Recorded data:

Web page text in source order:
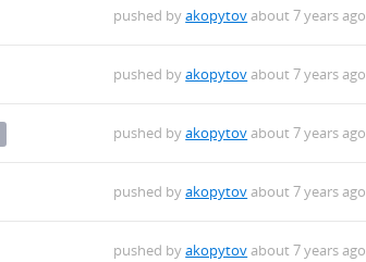
pushed byakopytovabout 7 years ago
pushed byakopytovabout 7 years ago
pushed byakopytovabout 7 years ago
pushed byakopytovabout 7 years ago
pushed byakopytovabout 7 years ago

> [TASK BRIEF]: Output the whole of the data, unchanged; keep the pictures out.

> [EXERCISE ANSWER]:
Web page text in source order:
pushed byakopytovabout 7 years ago
pushed byakopytovabout 7 years ago
pushed byakopytovabout 7 years ago
pushed byakopytovabout 7 years ago
pushed byakopytovabout 7 years ago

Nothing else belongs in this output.